The first proposed measure focuses on large global firms that report at least a 10% profit margin globally. Countries in which the companies operate would have the right to tax 20% of global profits above that threshold in an effort to stop companies reporting profits in tax havens where they do little business.
Applying that formula to Google could result in as much as $540 million in additional taxes, according to the Reuters analysis.
Based on Google’s 2020 global profits of $48 billion, Reuters calculated what portion of that income could be reallocated based on the G7’s proposed formula. Reuters then calculated how much more the company would pay if tax was levied on that portion of income at the rate of 23% – which is the average tax rate for developed nations as identified by Paris-based research body the Organization for Economic Cooperation and Development – rather than the average overseas tax rate of 14% that Google said it paid last year.
Applying the same methodology to J&J, and its 2020 global profits of $16.5 billion, the healthcare company would see its global tax bill rise by about $270 million as a result of the first measure.
The exact impact on each company’s tax bill would depend on how much income is actually reallocated. Also at issue is which country the profit is moved from and to – and therefore what the increase in tax rate is. If all the reallocated profit comes out of zero-tax jurisdictions, the impact could be greater.
MINIMUM TAX OVERSEAS
U.S. and UK officials say the other measure, involving a 15% global minimum tax, will have a bigger total impact on how much in taxes governments collect. But its effect on companies will vary widely. In recent years, Google-parent Alphabet, like some other targets of tax campaigners, has reorganized its international tax structures and last year reported over three-quarters of its global income in the United States compared to less than half in each of the previous three years, according to its corporate filings.
Google reported $10.5 billion of dollars of earnings from outside the United States last year and an average overseas tax rate of 14%, which is one percentage point below the G7’s proposed minimum tax.
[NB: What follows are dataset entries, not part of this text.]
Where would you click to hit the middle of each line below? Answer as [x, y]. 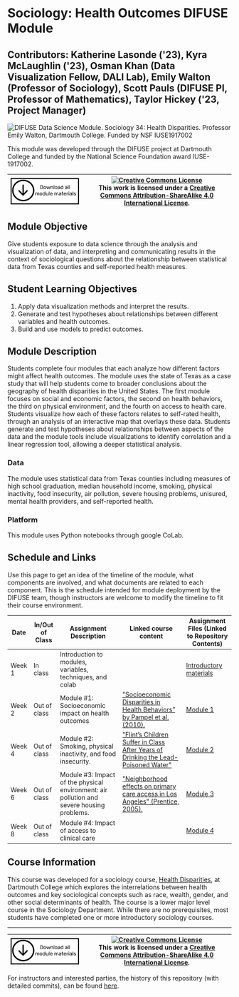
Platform [22, 520]
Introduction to [81, 654]
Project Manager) [47, 110]
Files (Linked [207, 629]
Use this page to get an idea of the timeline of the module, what [101, 575]
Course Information [52, 862]
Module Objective [48, 227]
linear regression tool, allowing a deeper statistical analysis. [95, 445]

If Google’s overseas earnings were all taxed at 15%, the additional tax due would be $100 million. The impact could be higher if a large proportion of the money is earned in zero-tax jurisdictions like Bermuda, where Google used to report over $10 billion a year in income. Conversely, the impact of the minimum tax would be reduced if the first measure prompted Google to reallocate some of its non-U.S. earnings out of tax havens.
Excluding the impact of the first proposed measure, increasing the tax rate on overseas income to 15% would mean $45 million of additional tax.
The situation for J&J would be very different. It earned 76% of its 2020 income outside of the United States and paid 7% tax on average on that overseas profit. Applying a 15% tax rate to that overseas income figure would result in $990 million in additional taxes, according to Reuters’ calculations.
While the reallocation of profit under the first measure would reduce this impact, the combined result of the two measures would be more than $1 billion.
Academics say businesses are adept at mitigating the impact of measures that are designed to reduce tax avoidance and therefore could re-organize in order to limit the impact of the proposed measures. And, in reality, tax incentives offered by governments mean companies may end up paying less in practice.